The aim of this project is to examine whether the number of rooms a property has or the overall value of the deal determines how quickly the deal is signed (velocity).
Below is a summary of the data after removing the outliers:
The average time to sign a deal is 96 days
The quickest deal was in 5 days, the longest took 912 days
There's a large variance in both velocity and number of rooms for a property
Let's see scatter plots with each of the parameters to have an idea of the connection between them:
Value seems to be nicely correlated with number of rooms - makes sense, the more rooms a property have, the better value (more mrr) the deal has.
Number of rooms have no effect on deal velocity: we see small properties going fast, small properties going slow, or large properties signed in 30 days, or large properties signed in more than a year.
Same goes for value: large value deals can go fast or slow, and cheap deals can take years as well.
As velocity is so randomly distributed, we can't really conclude anything meaningful whether property size or deal value affects deal signing time.
The categories are as follows:
After categorising the velocities, let's see a color-coded scatter plot:
If the deal categories were really different they would have very separate clusters.
It's very difficult to separate the categories based on deal value and number of rooms alone.
If you randomly add a property, let's say 50 rooms and 500 Euros deal value, you'd have no idea whether it's a slow, medium or fast deal based on this graph: there are all 3 colors (fast/medium/slow deals) clustered in that region.
To further confirm this, we can observe that the distribution of fast/medium/slow deals across different property-sizes are pretty much overlapping.
Note: The Fast (green) deal distribution sees a spike as it has a few extra properties between 20-25 rooms compared to the total properties.
However, let's see if any simple machine learning models can actually predict with decent accuracy.
Firstly, let's stay with the categorical data.
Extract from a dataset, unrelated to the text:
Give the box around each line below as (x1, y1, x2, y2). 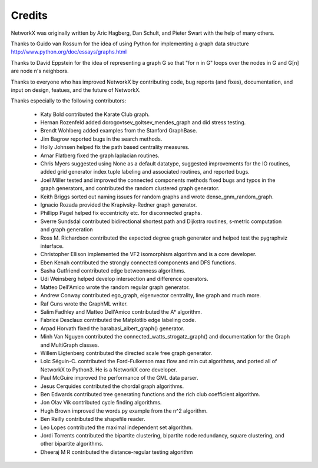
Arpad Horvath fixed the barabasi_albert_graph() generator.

We can use K-means clustering, and specifying we expect k=3 clusters (slow, medium, fast).
Below is the accuracy of the fitted model, calculated by how many of the model-predicted categories match the actual category:
Accuracy: 0.0 %
Even sklearn (the machine learning library I use) has difficulty telling them apart.
Let's see if we get more luck with sticking to numerical values, and applying a linear regression model to predict the actual deal velocity.
Below I plotted how the model does at predicting the velocities vs the actual velocities for these test values:
Ideally we'd like to see a linear line going across a diagonal, ie. a predicted 200 value pairs with an actual velocity of 200. In our graph, we have predicted a 200 day velocity to a 30 day one, or a 100 day velocity to an actual 800 day one. I'd hardly call it precise or usable.
In summary, our models are incredibly inaccurate and we just can't use number of rooms and deal value to classify or predict deal velocity in this dataset
The aim of this section is to discover maybe some types of properties have better statistics for deal velocity.
For example, looking at properties with 30 or less rooms, the average time to sign a deal is 69 days, compared to the 95 we've seen above.
Average velocity for smaller properties:
20 rooms or less: 54.088235294117645 days
30 rooms or less: 68.90163934426229 days
40 rooms or less: 76.7051282051282 days
50 rooms or less: 81.39226519337016 days
60 rooms or less: 84.02072538860104 days
First of all, it's important to note that this is an average of a really messy data. But what we can see here is that even if we triple the number of rooms a property has, the deal time doesn't even change by 50%. There's no reason why we should only go for very small properties if the much larger ones barely take more time on average.
It's also worth noting that in this data, 80% of the properties are 60 rooms or less:
percentage of <= 60 room properties to all properties: 79.75206611570248 %
Looking at the deals which were signed under 30-60-90 days, we get the following average property sizes expressed by number of rooms:
average property size for deals signed in 30 days: 34.28787878787879 rooms
average property size for deals signed in 60 days: 37.46610169491525 rooms
average property size for deals signed in 90 days: 41.4640522875817 rooms
Overall, it does not seem concluded that smaller properties get significantly faster deals. The average property sizes for both <30 and <90 day velocities are very similar.
From this short analysis we've seen that:
1) the data is insufficient and to base any accurate predictions on
2) the data does not suggest any insights that can be used for operational purposes or strategy making
It would be wise to wait for more datapoints to actually see what might affect deal velocity, or how we could target properties better to get faster deals.